To the authors’ knowledge, this systematic review of available techniques for KT in LML and the metrics and datasets used for evaluating them is the first comprehensive review on that topic. The study’s findings show that among KT techniques, Parameter Isolation methods are used the most, followed by Hybrid and Replay. This preference stems from advantages such as the exploration of the non-NN modelling paradigm and the flexibility that dynamic architecture in Parameter Isolation offers. Parameter Isolation allows for the development of methodologies that include maintaining a repository of models for expertly learning each task or the expansion of neural network architecture to more effectively learn new tasks. A substantial portion of the research has implemented KT techniques within the domain of supervised learning, with a particular emphasis on NNs, revealing potential for the application of KT methods across various learning paradigms. The authors suggest that the inherent adaptability of the Replay method positions it as a suitable option for incorporation into non-NN models, either as a standalone approach or in combination with Parameter Isolation, to enhance KT. This is feasible because it does not necessitate architectural changes, which might not be viable for non-NN models and could be effectively achieved through the manipulation of previously stored task samples. Another notable discovery is that, although Regularization-based techniques were less favoured, their integration with other methods in a Hybrid approach has gained considerable attention. It was also observed that more than half of the studies emphasized Incremental Task Learning as their developmental approach. Thus, the study also highlights the necessity of considering Incremental Domain and Class Learning in future research endeavours. In terms of validating the superiority of proposed techniques, only two out of the 30 studies relied on statistical tests. Consequently, this study encourages researchers to place greater emphasis on evaluating the significance of the superiority of their proposed methods. Furthermore, since only 11 papers have made their code publicly available, the authors also urge the LML community to share their code to promote replicability and transparency.

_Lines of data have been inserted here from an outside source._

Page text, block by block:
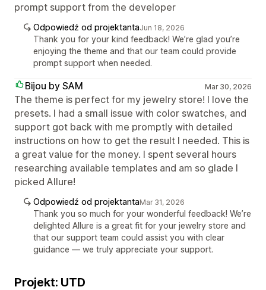
prompt support from the developer
Odpowiedź od projektantaJun 18, 2026
Thank you for your kind feedback! We’re glad you’re
enjoying the theme and that our team could provide
prompt support when needed.
Bijou by SAM Mar 30, 2026
The theme is perfect for my jewelry store! I love the
presets. I had a small issue with color swatches, and
support got back with me promptly with detailed
instructions on how to get the result I needed. This is
a great value for the money. I spent several hours
researching available templates and am so glade I
picked Allure!
Odpowiedź od projektantaMar 31, 2026
Thank you so much for your wonderful feedback! We’re
delighted Allure is a great fit for your jewelry store and
that our support team could assist you with clear
guidance — we truly appreciate your support.
Projekt: UTD
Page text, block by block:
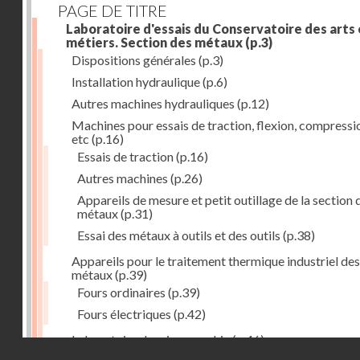
PAGE DE TITRE
Laboratoire d'essais du Conservatoire des arts
métiers. Section des métaux (p.3)
Dispositions générales (p.3)
Installation hydraulique(p.6)
Autres machines hydrauliques (p.12)
Machines pour essais de traction, flexion,
etc (p.16)
Essais de traction(p.16)
Autres machines (p.26)
Appareils de mesure et petit outillage de la section
métaux(p.31)
Essai des métaux à outils et des outils (p.38)
Appareils pour le traitement thermique industriel des
métaux(p.39)
Fours ordinaires (p.39)
Fours électriques (p.42)
Laboratoire de micrographie(p.46)
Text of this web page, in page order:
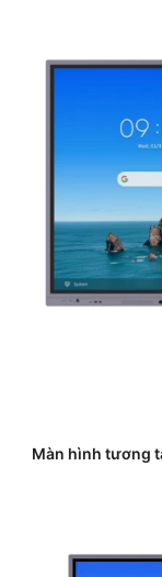
Màn hình tương

Regarding RQ2, it was found that while average accuracy is the most prevalent metric, there is a pressing need for metrics that can monitor cumulative knowledge, assess the relatedness of tasks, and extend to the area of continual zero-shot learning. In response, three studies introduced new and modified metrics to address these specific requirements. Although these proposed metrics represent a significant contribution towards overcoming the aforementioned limitations, they remain predominantly focused on accuracy. Consequently, future research should explore the potential of other metrics and customize them for LML in ongoing studies, including imbalanced matter in LML. The prevalent availability of public datasets for image-based applications, featuring a range of complexities and domains, has predominantly steered the focus towards the computer vision aspects of LML and KT. Hence, the introduction of datasets related to text and time series, with their inherent intricacies, could open new avenues for LML and KT applications within Natural Language Processing (NLP) and time series forecasting. In essence, while LML addresses the crucial challenge of sequentially learning multiple tasks and transferring knowledge between them, as opposed to learning a single task in traditional settings without leveraging such interactions, the area of NLP and time series applications has remained underexplored. The authors posit that a greater emphasis on studies utilizing unsupervised learning within LML and KT could help bridge this gap, given that these application areas often rely heavily on unsupervised learning problems. In contexts where data privacy is a concern, the literature has often recommended Regularization-based methods. However, the authors of this paper believe that the Replay method, particularly those based on pseudo-rehearsal approaches, along with Parameter Isolation, holds the potential to address privacy concerns. These methods could be increasingly relevant and find application in privacy-sensitive areas.